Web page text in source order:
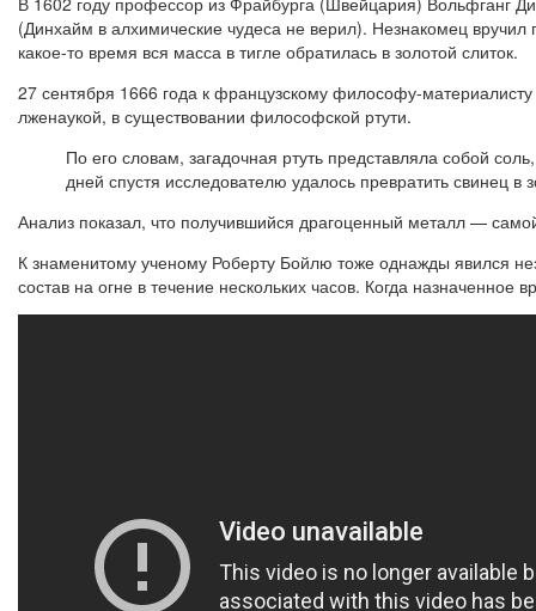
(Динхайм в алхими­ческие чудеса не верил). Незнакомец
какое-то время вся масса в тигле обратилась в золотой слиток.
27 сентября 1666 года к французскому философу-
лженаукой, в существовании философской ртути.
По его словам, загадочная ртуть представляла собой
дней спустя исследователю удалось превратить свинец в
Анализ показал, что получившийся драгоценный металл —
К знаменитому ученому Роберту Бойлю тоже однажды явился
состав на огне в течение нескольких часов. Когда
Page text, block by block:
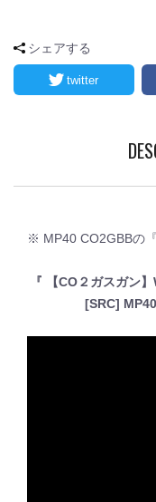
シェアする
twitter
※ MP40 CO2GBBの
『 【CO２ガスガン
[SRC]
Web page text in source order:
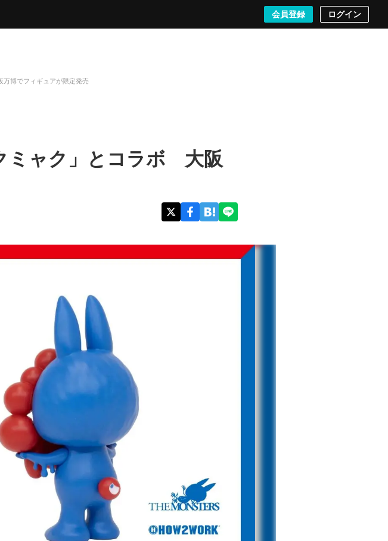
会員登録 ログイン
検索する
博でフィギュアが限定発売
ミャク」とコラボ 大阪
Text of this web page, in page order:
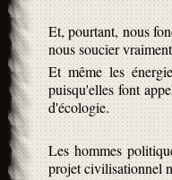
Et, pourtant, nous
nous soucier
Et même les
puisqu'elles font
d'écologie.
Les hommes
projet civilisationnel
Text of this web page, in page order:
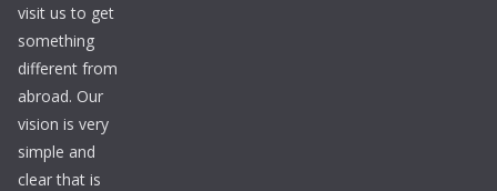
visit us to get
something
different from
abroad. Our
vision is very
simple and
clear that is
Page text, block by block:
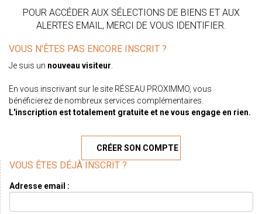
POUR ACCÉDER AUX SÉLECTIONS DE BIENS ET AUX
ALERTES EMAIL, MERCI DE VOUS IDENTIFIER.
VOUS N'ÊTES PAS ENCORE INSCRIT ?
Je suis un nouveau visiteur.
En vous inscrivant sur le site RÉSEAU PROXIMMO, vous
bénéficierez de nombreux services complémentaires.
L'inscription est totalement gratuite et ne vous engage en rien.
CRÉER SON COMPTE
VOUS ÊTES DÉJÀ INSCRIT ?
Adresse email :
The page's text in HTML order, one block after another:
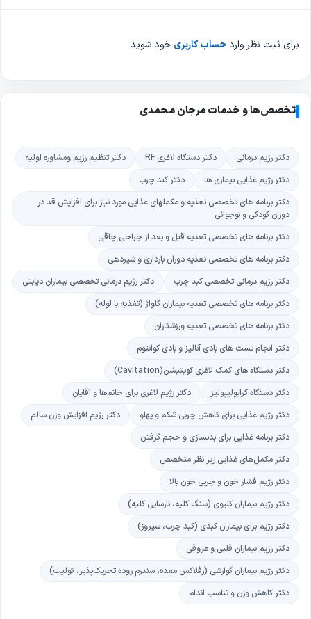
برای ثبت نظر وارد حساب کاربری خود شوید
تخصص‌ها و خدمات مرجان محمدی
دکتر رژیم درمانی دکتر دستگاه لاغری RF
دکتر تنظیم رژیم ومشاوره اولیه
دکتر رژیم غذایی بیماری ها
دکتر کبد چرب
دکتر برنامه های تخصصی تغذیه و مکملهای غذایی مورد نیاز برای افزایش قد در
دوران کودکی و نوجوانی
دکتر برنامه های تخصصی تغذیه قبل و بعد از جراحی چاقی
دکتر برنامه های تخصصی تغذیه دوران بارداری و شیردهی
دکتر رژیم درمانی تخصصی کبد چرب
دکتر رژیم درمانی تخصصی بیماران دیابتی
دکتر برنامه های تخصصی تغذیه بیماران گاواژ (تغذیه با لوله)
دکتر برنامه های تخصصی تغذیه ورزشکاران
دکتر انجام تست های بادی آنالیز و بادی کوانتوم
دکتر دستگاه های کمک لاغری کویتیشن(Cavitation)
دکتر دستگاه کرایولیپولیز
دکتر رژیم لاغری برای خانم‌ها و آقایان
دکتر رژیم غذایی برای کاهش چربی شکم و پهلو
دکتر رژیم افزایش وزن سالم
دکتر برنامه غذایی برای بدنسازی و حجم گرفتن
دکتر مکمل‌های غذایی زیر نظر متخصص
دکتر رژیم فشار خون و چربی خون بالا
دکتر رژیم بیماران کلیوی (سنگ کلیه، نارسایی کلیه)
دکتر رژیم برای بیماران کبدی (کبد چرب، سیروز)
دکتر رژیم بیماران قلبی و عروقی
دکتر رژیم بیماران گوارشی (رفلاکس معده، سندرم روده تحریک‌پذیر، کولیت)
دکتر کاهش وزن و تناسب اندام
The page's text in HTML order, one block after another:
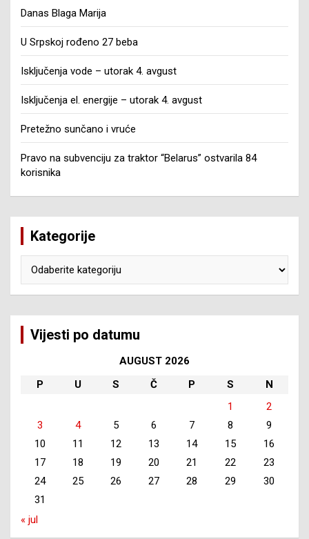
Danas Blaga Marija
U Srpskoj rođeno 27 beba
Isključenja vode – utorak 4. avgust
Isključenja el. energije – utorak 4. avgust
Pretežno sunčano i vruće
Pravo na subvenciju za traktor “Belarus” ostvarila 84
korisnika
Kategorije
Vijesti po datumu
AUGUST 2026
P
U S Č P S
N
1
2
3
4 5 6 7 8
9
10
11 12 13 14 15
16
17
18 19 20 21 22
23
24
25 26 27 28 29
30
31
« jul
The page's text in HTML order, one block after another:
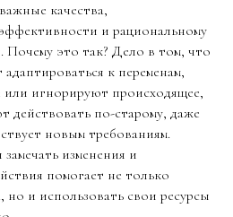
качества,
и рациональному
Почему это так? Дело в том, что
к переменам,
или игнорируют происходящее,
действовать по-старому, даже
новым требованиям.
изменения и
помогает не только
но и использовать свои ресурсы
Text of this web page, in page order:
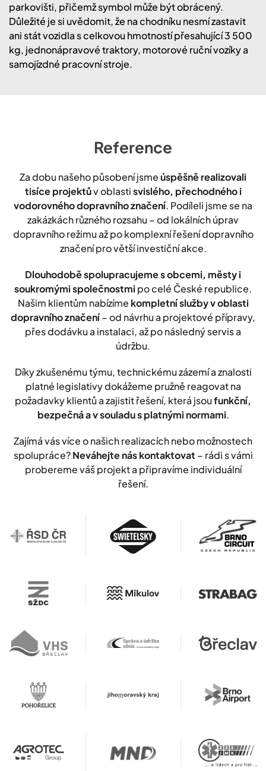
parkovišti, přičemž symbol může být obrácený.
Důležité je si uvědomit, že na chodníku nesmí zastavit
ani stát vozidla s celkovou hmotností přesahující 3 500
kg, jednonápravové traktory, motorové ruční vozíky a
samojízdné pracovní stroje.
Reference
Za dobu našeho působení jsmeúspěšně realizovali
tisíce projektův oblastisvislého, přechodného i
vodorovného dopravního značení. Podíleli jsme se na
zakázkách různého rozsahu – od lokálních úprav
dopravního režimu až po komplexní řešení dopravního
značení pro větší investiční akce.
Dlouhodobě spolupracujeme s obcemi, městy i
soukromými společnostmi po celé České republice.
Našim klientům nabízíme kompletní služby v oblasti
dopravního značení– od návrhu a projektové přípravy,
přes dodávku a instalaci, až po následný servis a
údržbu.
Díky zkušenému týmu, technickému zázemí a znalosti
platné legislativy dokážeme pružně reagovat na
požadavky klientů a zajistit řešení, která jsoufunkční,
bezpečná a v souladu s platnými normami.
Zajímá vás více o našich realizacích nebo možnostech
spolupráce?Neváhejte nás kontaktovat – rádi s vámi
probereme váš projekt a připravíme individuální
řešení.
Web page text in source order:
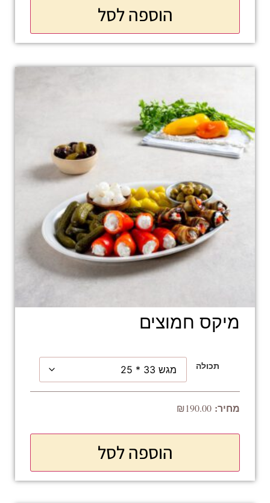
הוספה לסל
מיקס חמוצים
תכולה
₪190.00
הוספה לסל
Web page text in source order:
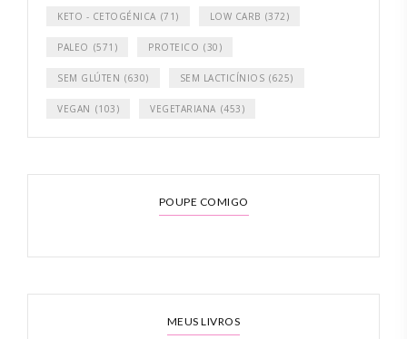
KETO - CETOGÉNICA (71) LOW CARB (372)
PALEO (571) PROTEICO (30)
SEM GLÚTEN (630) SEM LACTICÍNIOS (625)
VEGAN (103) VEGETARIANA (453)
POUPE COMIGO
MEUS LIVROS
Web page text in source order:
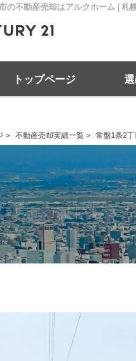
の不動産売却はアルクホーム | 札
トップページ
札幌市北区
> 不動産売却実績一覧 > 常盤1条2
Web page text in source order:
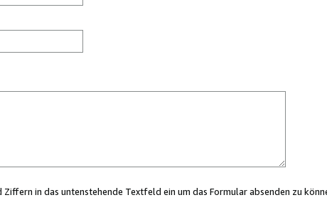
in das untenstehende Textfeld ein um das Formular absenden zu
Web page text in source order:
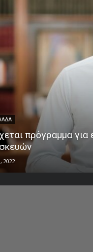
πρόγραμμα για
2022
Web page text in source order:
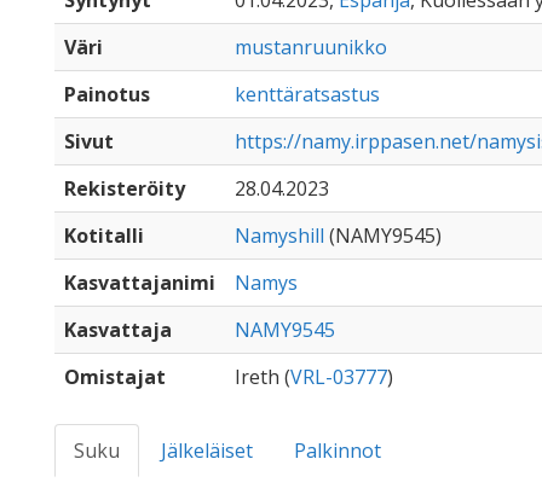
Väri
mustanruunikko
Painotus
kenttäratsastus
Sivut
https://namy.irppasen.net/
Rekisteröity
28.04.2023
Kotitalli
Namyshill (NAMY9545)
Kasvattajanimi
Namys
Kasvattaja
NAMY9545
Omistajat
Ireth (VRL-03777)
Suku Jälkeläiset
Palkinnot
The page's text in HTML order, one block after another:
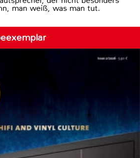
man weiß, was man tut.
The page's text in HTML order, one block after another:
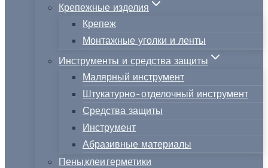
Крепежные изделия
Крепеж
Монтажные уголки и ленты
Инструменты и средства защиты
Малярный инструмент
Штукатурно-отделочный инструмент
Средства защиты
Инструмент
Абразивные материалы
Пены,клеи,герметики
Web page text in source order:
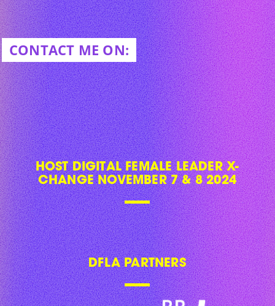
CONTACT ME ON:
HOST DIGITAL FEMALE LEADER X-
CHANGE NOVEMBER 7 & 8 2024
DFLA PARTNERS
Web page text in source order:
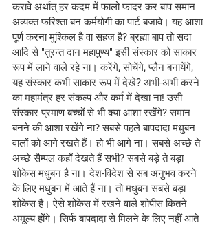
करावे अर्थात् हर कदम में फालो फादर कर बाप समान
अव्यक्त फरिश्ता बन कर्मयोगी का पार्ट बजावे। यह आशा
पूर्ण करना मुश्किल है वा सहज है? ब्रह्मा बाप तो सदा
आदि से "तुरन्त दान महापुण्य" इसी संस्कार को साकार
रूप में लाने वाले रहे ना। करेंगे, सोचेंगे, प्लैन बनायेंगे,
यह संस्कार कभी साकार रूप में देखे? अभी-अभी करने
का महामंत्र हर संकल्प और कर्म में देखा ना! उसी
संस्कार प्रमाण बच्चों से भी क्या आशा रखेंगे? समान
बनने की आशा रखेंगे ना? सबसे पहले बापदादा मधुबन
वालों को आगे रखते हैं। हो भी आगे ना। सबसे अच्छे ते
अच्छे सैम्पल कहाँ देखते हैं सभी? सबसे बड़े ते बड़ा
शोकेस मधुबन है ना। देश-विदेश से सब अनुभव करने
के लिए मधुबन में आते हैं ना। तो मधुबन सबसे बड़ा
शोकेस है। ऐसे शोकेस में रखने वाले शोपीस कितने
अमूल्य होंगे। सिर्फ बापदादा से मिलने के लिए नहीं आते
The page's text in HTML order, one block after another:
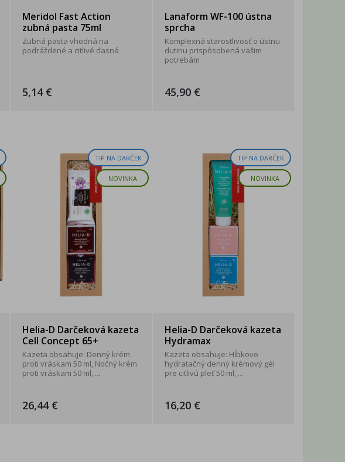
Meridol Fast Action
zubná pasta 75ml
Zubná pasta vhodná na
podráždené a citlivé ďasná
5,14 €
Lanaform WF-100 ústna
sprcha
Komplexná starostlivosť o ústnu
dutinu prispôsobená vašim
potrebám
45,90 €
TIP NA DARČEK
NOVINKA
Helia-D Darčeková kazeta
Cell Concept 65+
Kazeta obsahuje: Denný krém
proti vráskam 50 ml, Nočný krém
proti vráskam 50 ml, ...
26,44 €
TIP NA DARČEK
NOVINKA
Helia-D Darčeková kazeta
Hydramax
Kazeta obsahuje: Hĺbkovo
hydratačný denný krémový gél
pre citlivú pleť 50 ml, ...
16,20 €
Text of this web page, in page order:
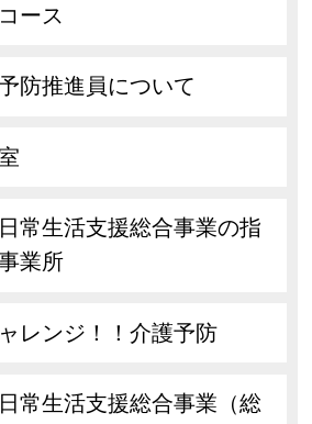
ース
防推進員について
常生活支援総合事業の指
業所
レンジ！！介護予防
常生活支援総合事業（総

• What you are asked to do: Reproduce the data above exactly, but only from the line containing "AUGUST 2026" through the line containing "действовать по-старому, даже"; skip the pictures.

• Exercise output:
AUGUST 2026
P
U S Č P S
N
1
2
3
4 5 6 7 8
9
10
11 12 13 14 15
16
17
18 19 20 21 22
23
24
25 26 27 28 29
30
31
« jul
The page's text in HTML order, one block after another:
качества,
и рациональному
Почему это так? Дело в том, что
к переменам,
или игнорируют происходящее,
действовать по-старому, даже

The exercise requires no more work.